Remember our discussion about pH above? Your source water should have a neutral pH of 7 or at least be in a range of 7.0-8.0. Well water can be superior to municipal water because it often has trace elements like calcium, chloride, sodium or iron. These trace elements in small amounts can be beneficial as these elements are sometimes deficient in an aquaponic system. Municipal water often contains chlorine which is toxic to both your fish, nitifying bacteria and your plants. If you know your water source has chlorine, you must arrange to have it removed before placing fish and/or plants in it. There are several ways to accomplish the removal of chlorine including: purchasing a water purification system for your entire home so not only your fish and plants are chlorine free but your family is also. You can also purchase a unit that attaches to the hose you use to fill your system. Chlorine can also be removed with lots of aeration. You let your system run for a couple of days with only water in it to allow the chlorine to dissipate. You need to use a chlorine test kit to signal when your water is safe for your fish, plants and bacteria. A safe level is less than 1 mg/l of chlorine. Another toxic element in municipal water is chloramine which can be removed using a catalytic water filter.

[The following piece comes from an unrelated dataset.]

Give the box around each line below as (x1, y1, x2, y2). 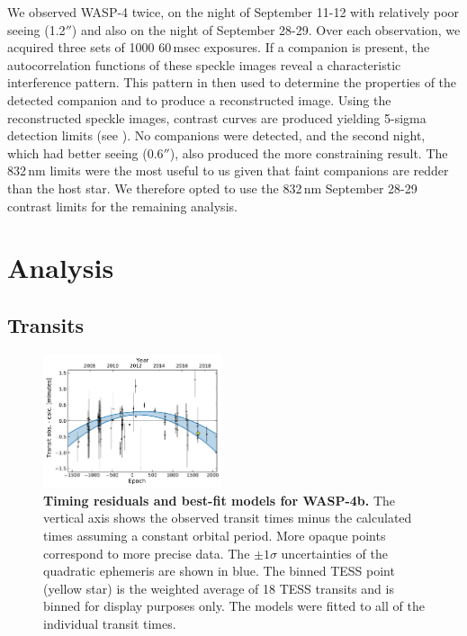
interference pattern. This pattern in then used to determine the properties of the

There was a time when rain water was an excellent source of water for an aquaponic farmer; but it’s no longer reliable and can often contain contaminants especially in large cities where “acid rain” is a known occurrence. We also do not recommend reverse osmosis water unless you’re supplementing it with minerals due to the fact that it is lacking in anything that may be beneficial to your plants or fish. If your water is highly alkaline, then an RO unit may be required. We have found it necessary to install one of these ourselves due to the high alkalinity of our well water. Is is advisable to mix the RO water with source water in order to add in the source water minerals. Once your system is filled with good source water, you need to circulate your system for a day or two to bleed off any gases that it may contain. This also allows you to monitor and test your system to make sure it is working properly before adding the fish and the plants.